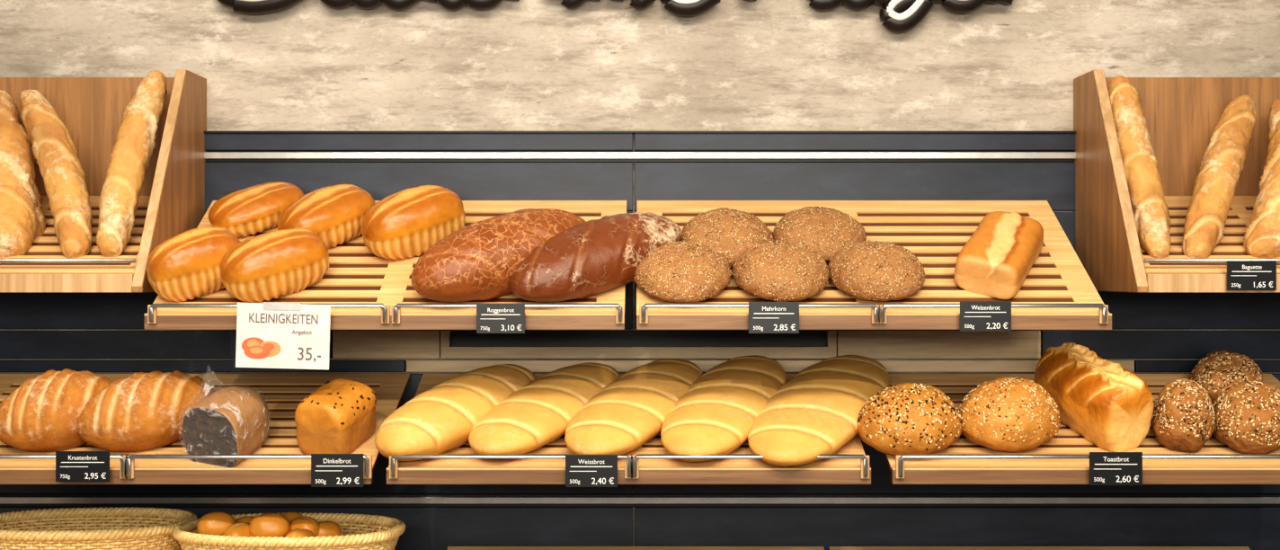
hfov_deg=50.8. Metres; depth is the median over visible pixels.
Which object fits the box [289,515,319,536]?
bread roll
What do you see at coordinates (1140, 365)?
trim
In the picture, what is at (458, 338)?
trim
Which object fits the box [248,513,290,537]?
bread roll
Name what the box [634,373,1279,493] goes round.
trim
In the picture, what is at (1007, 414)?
loaf
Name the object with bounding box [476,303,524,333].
price tag
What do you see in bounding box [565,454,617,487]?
price tag
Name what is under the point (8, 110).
baguette
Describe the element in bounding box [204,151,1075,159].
trim
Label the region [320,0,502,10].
wall sign
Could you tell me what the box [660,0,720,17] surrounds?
wall sign
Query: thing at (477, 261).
loaf
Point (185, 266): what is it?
loaf
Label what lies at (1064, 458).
display shelf
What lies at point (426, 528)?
trim
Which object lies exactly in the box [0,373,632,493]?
trim
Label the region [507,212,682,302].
loaf
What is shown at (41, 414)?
loaf
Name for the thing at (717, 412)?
loaf
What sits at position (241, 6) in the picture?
wall sign
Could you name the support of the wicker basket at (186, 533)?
on the shelf
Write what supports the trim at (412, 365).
attached to the wall
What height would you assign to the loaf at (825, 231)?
0.119 m
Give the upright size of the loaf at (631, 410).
0.171 m
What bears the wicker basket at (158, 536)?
on the shelf
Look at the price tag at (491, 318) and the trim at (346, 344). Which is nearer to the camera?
the price tag at (491, 318)
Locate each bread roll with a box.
[196,511,235,535]
[222,522,250,536]
[235,515,255,524]
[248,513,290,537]
[280,511,302,522]
[284,528,314,537]
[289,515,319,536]
[317,521,341,536]
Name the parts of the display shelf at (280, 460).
rail, rail
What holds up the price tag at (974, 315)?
attached to the display shelf at (1057, 292)
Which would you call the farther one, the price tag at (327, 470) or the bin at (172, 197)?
the bin at (172, 197)
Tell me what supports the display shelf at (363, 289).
attached to the wall
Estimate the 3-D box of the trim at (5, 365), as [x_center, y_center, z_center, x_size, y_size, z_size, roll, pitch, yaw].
[-1.664,0.202,2.991,2.286,0.026,0.018,0,0,0]
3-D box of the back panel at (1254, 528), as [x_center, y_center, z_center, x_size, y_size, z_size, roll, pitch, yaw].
[1.374,0.848,2.991,2.771,0.666,0.018,0,0,0]
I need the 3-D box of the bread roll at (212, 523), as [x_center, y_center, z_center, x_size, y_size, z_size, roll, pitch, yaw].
[-0.844,0.498,2.689,0.074,0.051,0.056,0,0,-18]
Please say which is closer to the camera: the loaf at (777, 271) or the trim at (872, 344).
the loaf at (777, 271)
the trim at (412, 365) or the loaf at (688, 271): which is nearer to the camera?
the loaf at (688, 271)
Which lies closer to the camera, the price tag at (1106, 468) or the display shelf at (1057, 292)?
the price tag at (1106, 468)
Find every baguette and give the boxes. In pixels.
[0,89,46,236]
[0,120,37,257]
[18,89,92,258]
[95,70,167,257]
[1107,75,1171,257]
[1182,94,1256,258]
[1242,119,1279,258]
[1268,98,1279,142]
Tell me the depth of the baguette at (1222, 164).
2.76 m
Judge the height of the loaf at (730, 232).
0.125 m
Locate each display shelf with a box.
[0,373,409,484]
[144,200,626,329]
[386,373,871,484]
[446,546,824,549]
[636,200,1111,329]
[828,546,1250,549]
[883,373,1279,484]
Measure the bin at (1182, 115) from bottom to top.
0.471 m
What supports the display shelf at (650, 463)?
attached to the wall
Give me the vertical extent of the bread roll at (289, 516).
0.046 m
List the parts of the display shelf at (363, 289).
rail, board, rail
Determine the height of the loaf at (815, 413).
0.186 m
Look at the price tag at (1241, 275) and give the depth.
2.61 m
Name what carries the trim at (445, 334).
attached to the wall
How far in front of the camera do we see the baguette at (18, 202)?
2.75 m
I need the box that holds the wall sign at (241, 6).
[217,0,302,14]
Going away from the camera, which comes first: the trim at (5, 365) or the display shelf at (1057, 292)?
the display shelf at (1057, 292)
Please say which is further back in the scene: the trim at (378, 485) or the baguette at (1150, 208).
the trim at (378, 485)
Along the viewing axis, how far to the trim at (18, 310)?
2.98 m
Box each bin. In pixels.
[0,69,206,293]
[1073,69,1279,293]
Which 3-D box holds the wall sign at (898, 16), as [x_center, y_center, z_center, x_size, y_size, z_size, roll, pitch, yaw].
[0.593,-0.566,2.969,0.445,0.071,0.037,0,0,0]
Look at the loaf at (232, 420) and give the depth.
2.55 m
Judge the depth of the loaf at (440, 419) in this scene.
2.60 m
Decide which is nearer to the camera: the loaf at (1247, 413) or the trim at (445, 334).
the loaf at (1247, 413)
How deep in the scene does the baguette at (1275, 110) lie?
2.87 m
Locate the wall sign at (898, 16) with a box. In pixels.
[808,0,1013,33]
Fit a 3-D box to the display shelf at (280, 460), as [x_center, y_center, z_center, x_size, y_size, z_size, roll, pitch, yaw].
[-0.959,0.306,2.749,0.910,0.176,0.452,0,0,0]
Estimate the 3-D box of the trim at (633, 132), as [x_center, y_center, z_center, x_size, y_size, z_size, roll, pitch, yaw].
[-0.024,-0.316,2.988,5.555,0.005,0.024,0,0,0]
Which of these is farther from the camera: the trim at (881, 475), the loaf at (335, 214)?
the trim at (881, 475)
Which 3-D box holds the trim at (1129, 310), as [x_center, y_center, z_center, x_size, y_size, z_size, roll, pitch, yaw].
[1.374,-0.010,2.991,2.771,0.258,0.018,0,0,0]
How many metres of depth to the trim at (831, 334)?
2.97 m
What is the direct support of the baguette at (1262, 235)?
in the bin at (1182, 115)
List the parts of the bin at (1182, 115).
panel, panel, board, rail
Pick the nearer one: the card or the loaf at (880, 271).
the card
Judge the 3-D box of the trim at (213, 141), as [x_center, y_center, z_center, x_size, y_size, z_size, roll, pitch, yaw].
[-1.411,-0.295,2.991,2.791,0.038,0.018,0,0,0]
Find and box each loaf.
[0,368,112,452]
[77,370,215,452]
[146,226,240,302]
[182,386,269,467]
[208,181,304,237]
[220,227,329,302]
[277,184,375,249]
[294,378,376,454]
[361,185,465,260]
[374,364,536,461]
[411,208,585,302]
[468,362,619,454]
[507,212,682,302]
[564,358,702,454]
[633,240,730,302]
[660,355,787,462]
[680,207,773,266]
[732,240,829,302]
[747,355,889,466]
[773,206,866,262]
[827,240,924,302]
[857,382,962,455]
[954,211,1043,300]
[959,376,1060,452]
[1034,342,1154,452]
[1150,378,1215,453]
[1189,350,1262,402]
[1212,380,1279,454]
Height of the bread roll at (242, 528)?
0.048 m
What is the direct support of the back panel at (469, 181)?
attached to the wall
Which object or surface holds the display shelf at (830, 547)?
attached to the wall
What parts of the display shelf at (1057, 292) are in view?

**Task brief:**
Set down every entry above verbatim, without pictures.

**Answer area:**
hfov_deg=50.8. Metres; depth is the median over visible pixels.
Which object fits the box [289,515,319,536]?
bread roll
What do you see at coordinates (1140, 365)?
trim
In the picture, what is at (458, 338)?
trim
Which object fits the box [248,513,290,537]?
bread roll
Name what the box [634,373,1279,493] goes round.
trim
In the picture, what is at (1007, 414)?
loaf
Name the object with bounding box [476,303,524,333].
price tag
What do you see in bounding box [565,454,617,487]?
price tag
Name what is under the point (8, 110).
baguette
Describe the element in bounding box [204,151,1075,159].
trim
Label the region [320,0,502,10].
wall sign
Could you tell me what the box [660,0,720,17] surrounds?
wall sign
Query: thing at (477, 261).
loaf
Point (185, 266): what is it?
loaf
Label what lies at (1064, 458).
display shelf
What lies at point (426, 528)?
trim
Which object lies exactly in the box [0,373,632,493]?
trim
Label the region [507,212,682,302].
loaf
What is shown at (41, 414)?
loaf
Name for the thing at (717, 412)?
loaf
What sits at position (241, 6) in the picture?
wall sign
Could you name the support of the wicker basket at (186, 533)?
on the shelf
Write what supports the trim at (412, 365).
attached to the wall
What height would you assign to the loaf at (825, 231)?
0.119 m
Give the upright size of the loaf at (631, 410).
0.171 m
What bears the wicker basket at (158, 536)?
on the shelf
Look at the price tag at (491, 318) and the trim at (346, 344). Which is nearer to the camera?
the price tag at (491, 318)
Locate each bread roll with a box.
[196,511,235,535]
[222,522,250,536]
[235,515,255,524]
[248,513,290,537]
[280,511,302,522]
[284,528,314,537]
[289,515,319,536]
[317,521,341,536]
Name the parts of the display shelf at (280, 460).
rail, rail
What holds up the price tag at (974, 315)?
attached to the display shelf at (1057, 292)
Which would you call the farther one, the price tag at (327, 470) or the bin at (172, 197)?
the bin at (172, 197)
Tell me what supports the display shelf at (363, 289).
attached to the wall
Estimate the 3-D box of the trim at (5, 365), as [x_center, y_center, z_center, x_size, y_size, z_size, roll, pitch, yaw].
[-1.664,0.202,2.991,2.286,0.026,0.018,0,0,0]
3-D box of the back panel at (1254, 528), as [x_center, y_center, z_center, x_size, y_size, z_size, roll, pitch, yaw].
[1.374,0.848,2.991,2.771,0.666,0.018,0,0,0]
I need the 3-D box of the bread roll at (212, 523), as [x_center, y_center, z_center, x_size, y_size, z_size, roll, pitch, yaw].
[-0.844,0.498,2.689,0.074,0.051,0.056,0,0,-18]
Please say which is closer to the camera: the loaf at (777, 271) or the trim at (872, 344).
the loaf at (777, 271)
the trim at (412, 365) or the loaf at (688, 271): which is nearer to the camera?
the loaf at (688, 271)
Which lies closer to the camera, the price tag at (1106, 468) or the display shelf at (1057, 292)?
the price tag at (1106, 468)
Find every baguette and give the boxes. In pixels.
[0,89,46,236]
[0,120,37,257]
[18,89,92,258]
[95,70,167,257]
[1107,75,1171,257]
[1182,94,1256,258]
[1242,119,1279,258]
[1268,98,1279,142]
Tell me the depth of the baguette at (1222, 164).
2.76 m
Judge the height of the loaf at (730, 232).
0.125 m
Locate each display shelf with a box.
[0,373,409,484]
[144,200,626,329]
[386,373,871,484]
[446,546,824,549]
[636,200,1111,329]
[828,546,1250,549]
[883,373,1279,484]
Measure the bin at (1182, 115) from bottom to top.
0.471 m
What supports the display shelf at (650, 463)?
attached to the wall
Give me the vertical extent of the bread roll at (289, 516).
0.046 m
List the parts of the display shelf at (363, 289).
rail, board, rail
Determine the height of the loaf at (815, 413).
0.186 m
Look at the price tag at (1241, 275) and give the depth.
2.61 m
Name what carries the trim at (445, 334).
attached to the wall
How far in front of the camera do we see the baguette at (18, 202)?
2.75 m
I need the box that holds the wall sign at (241, 6).
[217,0,302,14]
Going away from the camera, which comes first: the trim at (5, 365) or the display shelf at (1057, 292)?
the display shelf at (1057, 292)
Please say which is further back in the scene: the trim at (378, 485) or the baguette at (1150, 208).
the trim at (378, 485)
Along the viewing axis, how far to the trim at (18, 310)?
2.98 m
Box each bin. In pixels.
[0,69,206,293]
[1073,69,1279,293]
Which 3-D box holds the wall sign at (898, 16), as [x_center, y_center, z_center, x_size, y_size, z_size, roll, pitch, yaw].
[0.593,-0.566,2.969,0.445,0.071,0.037,0,0,0]
Look at the loaf at (232, 420) and give the depth.
2.55 m
Judge the depth of the loaf at (440, 419) in this scene.
2.60 m
Decide which is nearer to the camera: the loaf at (1247, 413) or the trim at (445, 334).
the loaf at (1247, 413)
How deep in the scene does the baguette at (1275, 110) lie?
2.87 m
Locate the wall sign at (898, 16) with a box. In pixels.
[808,0,1013,33]
Fit a 3-D box to the display shelf at (280, 460), as [x_center, y_center, z_center, x_size, y_size, z_size, roll, pitch, yaw].
[-0.959,0.306,2.749,0.910,0.176,0.452,0,0,0]
Estimate the 3-D box of the trim at (633, 132), as [x_center, y_center, z_center, x_size, y_size, z_size, roll, pitch, yaw].
[-0.024,-0.316,2.988,5.555,0.005,0.024,0,0,0]
Which of these is farther from the camera: the trim at (881, 475), the loaf at (335, 214)?
the trim at (881, 475)
Which 3-D box holds the trim at (1129, 310), as [x_center, y_center, z_center, x_size, y_size, z_size, roll, pitch, yaw].
[1.374,-0.010,2.991,2.771,0.258,0.018,0,0,0]
How many metres of depth to the trim at (831, 334)?
2.97 m
What is the direct support of the baguette at (1262, 235)?
in the bin at (1182, 115)
List the parts of the bin at (1182, 115).
panel, panel, board, rail
Pick the nearer one: the card or the loaf at (880, 271).
the card
Judge the 3-D box of the trim at (213, 141), as [x_center, y_center, z_center, x_size, y_size, z_size, roll, pitch, yaw].
[-1.411,-0.295,2.991,2.791,0.038,0.018,0,0,0]
Find and box each loaf.
[0,368,112,452]
[77,370,215,452]
[146,226,240,302]
[182,386,269,467]
[208,181,304,237]
[220,227,329,302]
[277,184,375,249]
[294,378,376,454]
[361,185,465,260]
[374,364,536,461]
[411,208,585,302]
[468,362,619,454]
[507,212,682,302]
[564,358,702,454]
[633,240,730,302]
[660,355,787,462]
[680,207,773,266]
[732,240,829,302]
[747,355,889,466]
[773,206,866,262]
[827,240,924,302]
[857,382,962,455]
[954,211,1043,300]
[959,376,1060,452]
[1034,342,1154,452]
[1150,378,1215,453]
[1189,350,1262,402]
[1212,380,1279,454]
Height of the bread roll at (242, 528)?
0.048 m
What is the direct support of the back panel at (469, 181)?
attached to the wall
Which object or surface holds the display shelf at (830, 547)?
attached to the wall
What parts of the display shelf at (1057, 292) are in view?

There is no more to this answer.